About this exercise — What is needed is a faithful transcription of all the data below, pictures excluded.

Supplied material —
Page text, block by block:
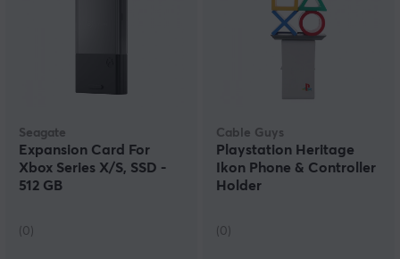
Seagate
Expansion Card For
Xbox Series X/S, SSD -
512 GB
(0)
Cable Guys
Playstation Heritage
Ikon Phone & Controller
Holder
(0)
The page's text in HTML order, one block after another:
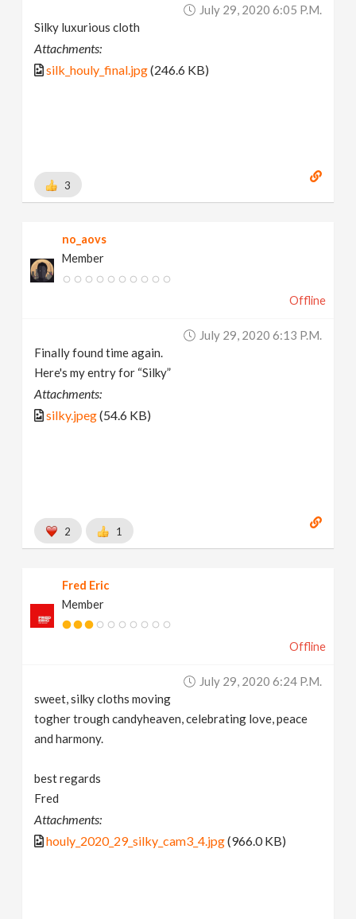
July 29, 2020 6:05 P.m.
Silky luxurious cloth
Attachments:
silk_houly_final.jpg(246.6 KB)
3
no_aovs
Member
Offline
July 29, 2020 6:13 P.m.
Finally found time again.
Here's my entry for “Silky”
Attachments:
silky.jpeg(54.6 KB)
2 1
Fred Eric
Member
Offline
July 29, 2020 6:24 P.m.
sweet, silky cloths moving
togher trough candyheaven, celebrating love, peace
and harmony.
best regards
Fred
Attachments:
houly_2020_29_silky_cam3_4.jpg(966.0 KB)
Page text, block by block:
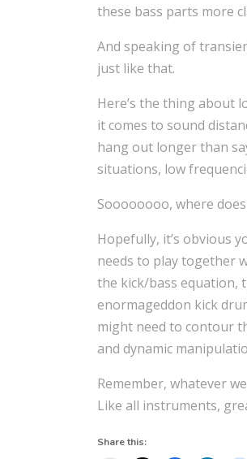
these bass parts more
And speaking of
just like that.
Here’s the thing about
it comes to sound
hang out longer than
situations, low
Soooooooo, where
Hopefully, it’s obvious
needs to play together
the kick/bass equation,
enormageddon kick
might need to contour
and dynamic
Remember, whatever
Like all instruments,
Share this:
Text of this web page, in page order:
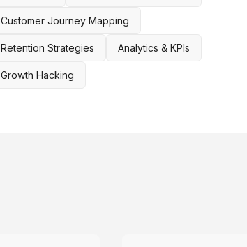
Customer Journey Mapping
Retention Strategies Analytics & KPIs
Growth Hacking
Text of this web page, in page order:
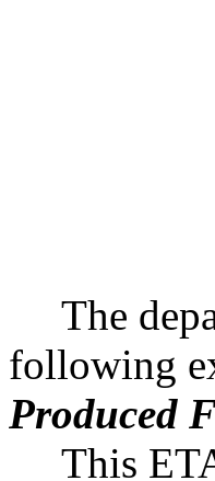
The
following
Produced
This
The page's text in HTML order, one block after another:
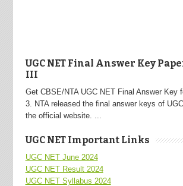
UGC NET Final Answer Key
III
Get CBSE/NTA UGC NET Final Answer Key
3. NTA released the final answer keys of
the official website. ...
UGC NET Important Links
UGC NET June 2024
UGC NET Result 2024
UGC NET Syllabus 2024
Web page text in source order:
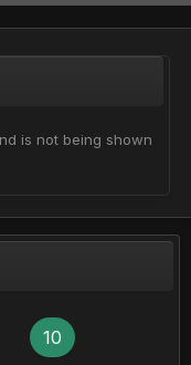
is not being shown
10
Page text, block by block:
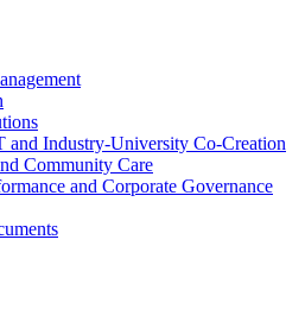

Expected output —
Page text, block by block:
Seagate
Expansion Card For
Xbox Series X/S, SSD -
512 GB
(0)
Cable Guys
Playstation Heritage
Ikon Phone & Controller
Holder
(0)
The page's text in HTML order, one block after another:
July 29, 2020 6:05 P.m.
Silky luxurious cloth
Attachments:
silk_houly_final.jpg(246.6 KB)
3
no_aovs
Member
Offline
July 29, 2020 6:13 P.m.
Finally found time again.
Here's my entry for “Silky”
Attachments:
silky.jpeg(54.6 KB)
2 1
Fred Eric
Member
Offline
July 29, 2020 6:24 P.m.
sweet, silky cloths moving
togher trough candyheaven, celebrating love, peace
and harmony.
best regards
Fred
Attachments:
houly_2020_29_silky_cam3_4.jpg(966.0 KB)
Page text, block by block:
these bass parts more
And speaking of
just like that.
Here’s the thing about
it comes to sound
hang out longer than
situations, low
Soooooooo, where
Hopefully, it’s obvious
needs to play together
the kick/bass equation,
enormageddon kick
might need to contour
and dynamic
Remember, whatever
Like all instruments,
Share this:
Text of this web page, in page order:
Customer Journey Mapping
Retention Strategies Analytics & KPIs
Growth Hacking
Text of this web page, in page order:
The
following
Produced
This
The page's text in HTML order, one block after another:
UGC NET Final Answer Key
III
Get CBSE/NTA UGC NET Final Answer Key
3. NTA released the final answer keys of
the official website. ...
UGC NET Important Links
UGC NET June 2024
UGC NET Result 2024
UGC NET Syllabus 2024
Web page text in source order:
is not being shown
10
Page text, block by block:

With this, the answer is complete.